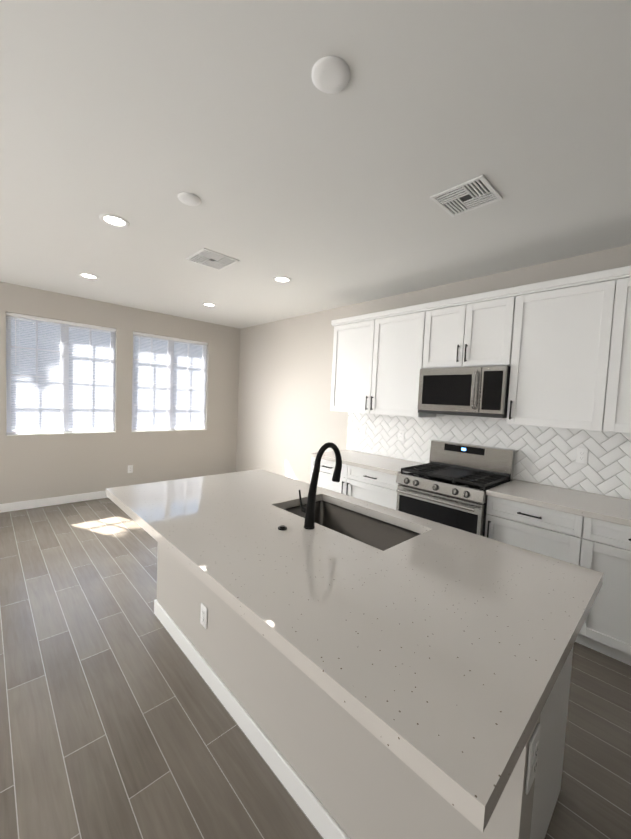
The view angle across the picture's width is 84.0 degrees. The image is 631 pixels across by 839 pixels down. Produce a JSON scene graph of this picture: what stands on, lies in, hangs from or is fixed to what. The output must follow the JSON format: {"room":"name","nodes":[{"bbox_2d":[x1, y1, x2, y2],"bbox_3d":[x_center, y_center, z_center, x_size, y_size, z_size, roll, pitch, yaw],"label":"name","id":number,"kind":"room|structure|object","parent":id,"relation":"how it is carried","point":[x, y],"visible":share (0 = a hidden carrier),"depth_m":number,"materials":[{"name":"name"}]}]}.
{"room":"kitchen","nodes":[
{"label":"kitchen","id":0,"kind":"room"},
{"bbox_2d":[0,491,107,512],"bbox_3d":[-4.001,1.076,4.038,6.999,0.105,0.014,-1,5,-44],"label":"baseboard","id":1,"kind":"structure","parent":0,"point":[22,505],"depth_m":4.56,"materials":[{"name":"white wood"}]},
{"bbox_2d":[0,282,239,503],"bbox_3d":[-3.999,-0.246,4.022,7.300,2.743,0.150,-1,5,-44],"label":"wall","id":2,"kind":"structure","parent":0,"point":[33,467],"depth_m":5.05,"materials":[{"name":"grey paint"}]},
{"bbox_2d":[6,315,115,435],"bbox_3d":[-3.314,-0.549,4.634,1.178,1.478,0.158,-1,5,-44],"label":"window","id":3,"kind":"structure","parent":2,"relation":"in","point":[19,434],"depth_m":4.62,"materials":[{"name":"white glass"}]},
{"bbox_2d":[6,312,115,433],"bbox_3d":[-3.291,-0.557,4.610,1.168,1.456,0.054,-1,5,-44],"label":"window blind","id":4,"kind":"object","parent":3,"relation":"attached to","point":[93,422],"visible":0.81,"depth_m":4.56,"materials":[{"name":"white plastic"}]},
{"bbox_2d":[128,465,132,472],"bbox_3d":[-2.749,0.737,5.200,0.072,0.117,0.009,-1,5,-44],"label":"outlet","id":5,"kind":"object","parent":2,"relation":"attached to","point":[130,468],"visible":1,"depth_m":5.20,"materials":[{"name":"white plastic"}]},
{"bbox_2d":[132,334,206,431],"bbox_3d":[-2.307,-0.559,5.592,1.178,1.478,0.158,-1,5,-44],"label":"window","id":6,"kind":"structure","parent":2,"relation":"in","point":[171,387],"depth_m":5.60,"materials":[{"name":"white plastic"}]},
{"bbox_2d":[132,331,207,429],"bbox_3d":[-2.284,-0.567,5.568,1.168,1.456,0.054,-1,5,-44],"label":"window blind","id":7,"kind":"object","parent":6,"relation":"attached to","point":[158,422],"visible":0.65,"depth_m":5.53,"materials":[{"name":"white plastic"}]},
{"bbox_2d":[0,498,630,838],"bbox_3d":[-0.744,1.530,0.619,7.600,0.120,10.100,-1,5,-44],"label":"floor","id":8,"kind":"structure","parent":0,"point":[117,721],"depth_m":1.65,"materials":[{"name":"grey tile"}]},
{"bbox_2d":[310,450,424,509],"bbox_3d":[0.552,0.884,3.854,0.651,0.914,1.187,-1,5,-44],"label":"base cabinet","id":9,"kind":"object","parent":8,"relation":"on","point":[371,478],"visible":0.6,"depth_m":3.58,"materials":[{"name":"white wood"}]},
{"bbox_2d":[154,546,602,838],"bbox_3d":[-0.020,0.994,1.888,0.852,0.869,2.263,-1,5,-44],"label":"kitchen island","id":10,"kind":"object","parent":8,"relation":"on","point":[348,785],"depth_m":1.27,"materials":[{"name":"paint"}]},
{"bbox_2d":[200,602,207,629],"bbox_3d":[-0.608,1.066,1.901,0.009,0.117,0.072,-1,5,-44],"label":"outlet","id":11,"kind":"object","parent":10,"relation":"attached to","point":[203,605],"depth_m":1.89,"materials":[{"name":"white plastic"}]},
{"bbox_2d":[106,470,602,837],"bbox_3d":[-0.106,0.537,1.786,1.175,0.045,2.310,-1,5,-44],"label":"island countertop","id":12,"kind":"structure","parent":10,"relation":"on","point":[447,645],"depth_m":1.05,"materials":[{"name":"white stone"}]},
{"bbox_2d":[274,442,341,529],"bbox_3d":[-0.016,0.317,1.731,0.344,0.410,0.113,-1,5,-44],"label":"faucet","id":13,"kind":"object","parent":12,"relation":"on","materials":[{"name":"black metal"}]},
{"bbox_2d":[278,502,425,549],"bbox_3d":[0.158,0.672,1.901,0.488,0.237,0.857,-1,5,-44],"label":"sink","id":14,"kind":"object","parent":12,"relation":"in","point":[380,533],"depth_m":2.03,"materials":[{"name":"grey metal"}]},
{"bbox_2d":[525,722,540,794],"bbox_3d":[0.507,0.787,0.813,0.074,0.125,0.009,-1,5,-44],"label":"outlet","id":15,"kind":"object","parent":10,"relation":"attached to","point":[532,751],"depth_m":0.80,"materials":[{"name":"white plastic"}]},
{"bbox_2d":[396,440,514,536],"bbox_3d":[1.192,0.823,3.102,0.704,1.178,0.758,-1,5,-44],"label":"range","id":16,"kind":"object","parent":8,"relation":"on","point":[449,483],"visible":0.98,"depth_m":3.00,"materials":[{"name":"grey metal"}]},
{"bbox_2d":[485,496,568,560],"bbox_3d":[1.724,1.024,2.648,0.618,0.876,0.649,-1,5,-44],"label":"base cabinet","id":17,"kind":"object","parent":8,"relation":"on","point":[538,530],"depth_m":2.45,"materials":[{"name":"white wood"}]},
{"bbox_2d":[565,516,630,665],"bbox_3d":[2.301,1.085,2.042,0.618,0.876,1.271,-1,5,-44],"label":"base cabinet","id":18,"kind":"object","parent":8,"relation":"on","point":[592,531],"depth_m":2.15,"materials":[{"name":"white wood"}]},
{"bbox_2d":[486,480,630,527],"bbox_3d":[2.126,0.610,2.194,0.636,0.038,1.798,-1,5,-44],"label":"countertop","id":19,"kind":"structure","parent":18,"relation":"on","point":[613,510],"depth_m":2.44,"materials":[{"name":"white stone"}]},
{"bbox_2d":[0,0,630,328],"bbox_3d":[-0.616,-1.326,0.456,7.600,0.120,10.100,-1,5,-44],"label":"ceiling","id":20,"kind":"structure","parent":0,"point":[139,116],"depth_m":1.67,"materials":[{"name":"white paint"}]},
{"bbox_2d":[78,273,98,278],"bbox_3d":[-2.422,-1.530,3.739,0.190,0.008,0.190,-1,5,-44],"label":"recessed light","id":21,"kind":"object","parent":20,"relation":"in","point":[88,275],"visible":1,"depth_m":3.73,"materials":[{"name":"white"}]},
{"bbox_2d":[99,213,129,227],"bbox_3d":[-1.433,-1.415,2.496,0.190,0.008,0.190,-1,5,-44],"label":"recessed light","id":22,"kind":"object","parent":20,"relation":"in","point":[114,220],"visible":0.98,"depth_m":2.49,"materials":[{"name":"white"}]},
{"bbox_2d":[178,192,200,205],"bbox_3d":[-0.783,-1.363,2.174,0.136,0.016,0.136,-1,5,-44],"label":"smoke detector","id":23,"kind":"object","parent":20,"relation":"attached to","point":[189,199],"visible":1,"depth_m":2.16,"materials":[{"name":"white plastic"}]},
{"bbox_2d":[202,303,215,306],"bbox_3d":[-1.430,-1.541,4.707,0.190,0.008,0.190,-1,5,-44],"label":"recessed light","id":24,"kind":"object","parent":20,"relation":"in","point":[209,304],"visible":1,"depth_m":4.70,"materials":[{"name":"white"}]},
{"bbox_2d":[185,248,238,269],"bbox_3d":[-0.924,-1.428,3.136,0.340,0.008,0.360,-1,5,-44],"label":"ceiling vent","id":25,"kind":"object","parent":20,"relation":"in","point":[210,259],"visible":1,"depth_m":3.12,"materials":[{"name":"white metal"}]},
{"bbox_2d":[273,276,290,282],"bbox_3d":[-0.340,-1.428,3.575,0.190,0.008,0.190,-1,5,-44],"label":"recessed light","id":26,"kind":"object","parent":20,"relation":"in","point":[282,279],"visible":1,"depth_m":3.57,"materials":[{"name":"white"}]},
{"bbox_2d":[312,56,349,93],"bbox_3d":[0.057,-1.276,1.304,0.144,0.016,0.144,-1,5,-44],"label":"smoke detector","id":27,"kind":"object","parent":20,"relation":"attached to","point":[330,74],"visible":1,"depth_m":1.29,"materials":[{"name":"white plastic"}]},
{"bbox_2d":[430,175,502,216],"bbox_3d":[0.874,-1.285,2.031,0.290,0.008,0.300,-1,5,-44],"label":"ceiling vent","id":28,"kind":"object","parent":20,"relation":"in","point":[471,194],"visible":1,"depth_m":2.02,"materials":[{"name":"white metal"}]},
{"bbox_2d":[236,245,630,499],"bbox_3d":[1.962,0.082,2.948,0.150,2.743,9.650,-1,5,-44],"label":"wall","id":29,"kind":"structure","parent":0,"point":[289,422],"depth_m":5.10,"materials":[{"name":"grey paint"}]},
{"bbox_2d":[330,302,435,417],"bbox_3d":[0.748,-0.597,3.848,0.333,1.075,1.252,-1,5,-44],"label":"upper cabinet","id":30,"kind":"object","parent":29,"relation":"attached to","point":[379,357],"depth_m":3.67,"materials":[{"name":"white wood"}]},
{"bbox_2d":[430,286,517,367],"bbox_3d":[1.411,-0.763,3.150,0.333,0.605,0.766,-1,5,-44],"label":"upper cabinet","id":31,"kind":"object","parent":29,"relation":"attached to","point":[474,330],"depth_m":2.98,"materials":[{"name":"white wood"}]},
{"bbox_2d":[417,366,510,417],"bbox_3d":[1.349,-0.246,3.144,0.438,0.416,0.758,-1,5,-44],"label":"microwave","id":32,"kind":"object","parent":31,"relation":"attached to","point":[483,391],"visible":0.98,"depth_m":2.98,"materials":[{"name":"grey metal"}]},
{"bbox_2d":[346,412,630,499],"bbox_3d":[1.700,0.249,3.107,0.010,0.536,3.755,-1,5,-44],"label":"tile backsplash","id":33,"kind":"structure","parent":29,"relation":"attached to","point":[545,455],"depth_m":3.00,"materials":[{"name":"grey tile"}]},
{"bbox_2d":[398,430,403,440],"bbox_3d":[0.948,0.175,3.882,0.009,0.117,0.072,-1,5,-44],"label":"outlet","id":34,"kind":"object","parent":33,"relation":"attached to","point":[400,435],"visible":1,"depth_m":3.88,"materials":[{"name":"white plastic"}]},
{"bbox_2d":[576,448,587,463],"bbox_3d":[2.063,0.282,2.711,0.009,0.117,0.072,-1,5,-44],"label":"outlet","id":35,"kind":"object","parent":33,"relation":"attached to","point":[582,455],"visible":1,"depth_m":2.71,"materials":[{"name":"white plastic"}]},
{"bbox_2d":[498,271,601,429],"bbox_3d":[1.873,-0.479,2.667,0.333,1.075,0.730,-1,5,-44],"label":"upper cabinet","id":36,"kind":"object","parent":29,"relation":"attached to","point":[561,347],"depth_m":2.56,"materials":[{"name":"white wood"}]},
{"bbox_2d":[586,265,630,432],"bbox_3d":[2.470,-0.416,2.040,0.333,1.075,1.251,-1,5,-44],"label":"upper cabinet","id":37,"kind":"object","parent":29,"relation":"attached to","point":[610,394],"depth_m":2.32,"materials":[{"name":"white wood"}]},
{"label":"outside","id":38,"kind":"structure","parent":0,"visible":0},
{"bbox_2d":[11,318,201,428],"bbox_3d":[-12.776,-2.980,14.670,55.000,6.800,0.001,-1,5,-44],"label":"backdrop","id":39,"kind":"structure","parent":38,"point":[97,372],"depth_m":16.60,"materials":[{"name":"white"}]}
]}

───

# TASK DETAILS:
Which of the lines above include the word "wall"? Copy each of them.

# WRITTEN SOLUTION:
{"bbox_2d":[0,282,239,503],"bbox_3d":[-3.999,-0.246,4.022,7.300,2.743,0.150,-1,5,-44],"label":"wall","id":2,"kind":"structure","parent":0,"point":[33,467],"depth_m":5.05,"materials":[{"name":"grey paint"}]},
{"bbox_2d":[236,245,630,499],"bbox_3d":[1.962,0.082,2.948,0.150,2.743,9.650,-1,5,-44],"label":"wall","id":29,"kind":"structure","parent":0,"point":[289,422],"depth_m":5.10,"materials":[{"name":"grey paint"}]},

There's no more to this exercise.